Hello GPODers!
As a lot as our gardens are our personal private havens, and there may be at all times a glimmer of pleasure once we delight and impress our backyard company, we are able to’t overlook that our outside areas are additionally important for the useful bugs and wildlife that we cohabitate with. Barbara Mrgich in Adams County, Pennsylvania is right here to offer us an amazing reminder of the affect our gardens can have on our ecosystems by showcasing the methods she helps the marvelous monarch. These butterflies are well-loved for his or her placing wing colour and sample in addition to revered for his or her unimaginable capacity emigrate hundreds of miles each fall and spring. Nevertheless, monarch populations have been in decline due to elevated habitat loss and these essential pollinators want extra gardeners like Barbara to supply the the vegetation which are very important in numerous levels of their lifecycle.
I’m a grasp gardener in Adams County, PA. For the previous ten years, I’ve been learning the significance of supporting pollinators and different useful bugs in my suburban zone 6b backyard. (They preserve telling us we at the moment are zone 7a, however this yr, my birdbaths froze stable two instances earlier than Thanksgiving, so I’m not shopping for it.)
Step one in supporting extra pollinators is to plant extra native vegetation, ensuring to incorporate host vegetation for particular species which are frequent in your space. I’m devoting this publish to monarch butterflies (Danaus plexippus), and can observe up with a couple of others in a future submission.
Listed here are a couple of of my images from 2025.
In case you are all for supporting monarch butterflies, you want milkweed. Milkweed species (Asclepias spp.) is the one plant monarch caterpillars can eat. With out it, there will probably be no monarch butterflies. Right here is the attractive butterfly weed (Asclepias tuberosa, Zone 3–9). Watch out to not confuse it with butterfly bush (Buddleja davidii, Zone 5–9), which is extremely invasive in our space and really a lot undesired!
Together with butterfly weed, it’s possible you’ll select swamp milkweed (Asclepias incarnata, Zone 3–9), one other stunning Asclepias species. Relying on the world of the nation the place you reside, different milkweed species native to your space, could also be extra to your selecting. Swamp milkweed is extremely enticing to many alternative pollinators as a nectar plant, and very enticing to monarchs as a number plant. This plant was lined with monarch caterpillars from July by September this yr. Its blooms attracted many alternative species of pollinators.

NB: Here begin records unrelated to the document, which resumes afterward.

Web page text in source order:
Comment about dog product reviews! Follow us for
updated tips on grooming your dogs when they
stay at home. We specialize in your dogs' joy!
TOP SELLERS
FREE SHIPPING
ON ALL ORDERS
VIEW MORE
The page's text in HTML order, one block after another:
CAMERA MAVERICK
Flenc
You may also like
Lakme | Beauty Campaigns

Swamp milkweed feeds bees and different pollinators of all types. Neither Asclepias tuberosa nor Asclepias incarnata unfold by rhizomes to invade your backyard as frequent milkweed (Asclepias syriaca, Zone 3–8) is understood to do. They won’t take over your backyard.

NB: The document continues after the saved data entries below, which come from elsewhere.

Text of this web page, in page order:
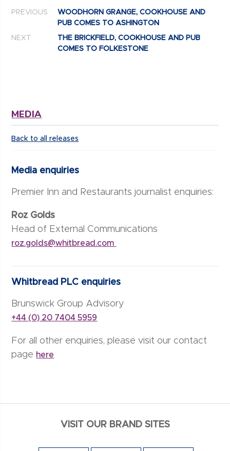
Post navigation
PREVIOUS
WOODHORN GRANGE, COOKHOUSE AND
PUB COMES TO ASHINGTON
NEXT
THE BRICKFIELD, COOKHOUSE AND PUB
COMES TO FOLKESTONE
MEDIA
Back to all releases
Media enquiries
Premier Inn and Restaurants journalist enquiries:
Roz Golds
Head of External Communications
roz.golds@whitbread.com
Whitbread PLC enquiries
Brunswick Group Advisory
+44 (0) 20 7404 5959
For all other enquiries, please visit our contact
page here
VISIT OUR BRAND SITES
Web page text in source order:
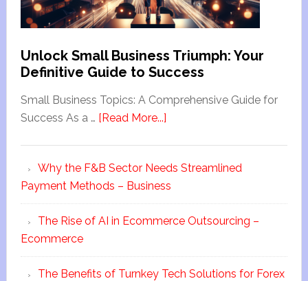
Unlock Small Business Triumph: Your
Definitive Guide to Success
Small Business Topics: A Comprehensive Guide for
Success As a … [Read More...]
Why the F&B Sector Needs Streamlined
Payment Methods – Business
The Rise of AI in Ecommerce Outsourcing –
Ecommerce
The Benefits of Turnkey Tech Solutions for Forex

Monarch caterpillars first appeared on my butterfly weed in early July.
Shortly thereafter, in August, they began appearing on the swamp milkweed. (Caterpillars are soiled issues. All they do is eat and poop!) One strategy to discover them on the plant is to search for the fras (poop) immediately under the place they’re consuming.

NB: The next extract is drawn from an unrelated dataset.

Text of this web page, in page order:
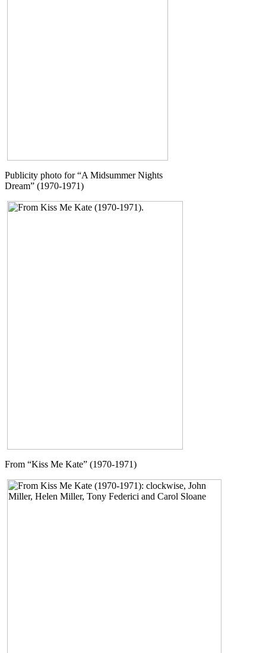
Publicity photo for “A Midsummer Nights
Dream” (1970-1971)
From “Kiss Me Kate” (1970-1971)
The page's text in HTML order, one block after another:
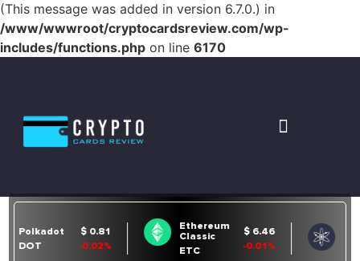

Across the center of August the seedpods on the swamp milkweed start to open. That is how they’re ripe. At this level it’s straightforward to gather them to start out vegetation for subsequent yr. Milkweed wants chilly stratification, so I begin them someday after Christmas in milk jugs utilizing winter seed sowing strategies (very straightforward).
Aphids are an ugly pest who’re particularly interested in milkweed. You positively don’t wish to spray them as a result of any spray may also kill the caterpillars. You may wash them off with a powerful spray of water, however you’re additionally washing and drowning the eggs and caterpillars. As you possibly can see on this photograph, they don’t hassle the caterpillar, simply the gardener!
I at all times plant an enormous patch of zinnias, coneflowers, and tithonia proper beside my milkweeds. They’re favourite nectar vegetation of butterflies and lots of different pollinators. Here’s a monarch butterfly on tithonia.
A monarch butterfly nectaring on echinacea.
Thanks a lot for this informative and galvanizing submission, Barbara! I believe all of us backyard with the hope of attracting and supporting some stunning pollinators, however you go the additional mile to make sure your backyard is having an enormous useful affect.
All of us miss the flowers as soon as they fade, however we may also miss the attractive pollinators and cute creatures that go to our gardens in the course of the hotter months. Should you’ve captured images of the varied wildlife and bugs that visited your backyard this yr, think about sharing them with Backyard Photograph of the Day! Comply with the instructions under to submit images through electronic mail, or ship me a DM on Instagram: @agirlherdogandtheroad.
We wish to see YOUR backyard!
Have images to share? We’d like to see your backyard, a specific assortment of vegetation you’re keen on, or a beautiful backyard you had the prospect to go to!
To submit, ship 5–10 images to [email protected] together with some details about the vegetation within the footage and the place you took the images. We’d love to listen to the place you’re positioned, how lengthy you’ve been gardening, successes you’re happy with, failures you realized from, hopes for the long run, favourite vegetation, or humorous tales out of your backyard.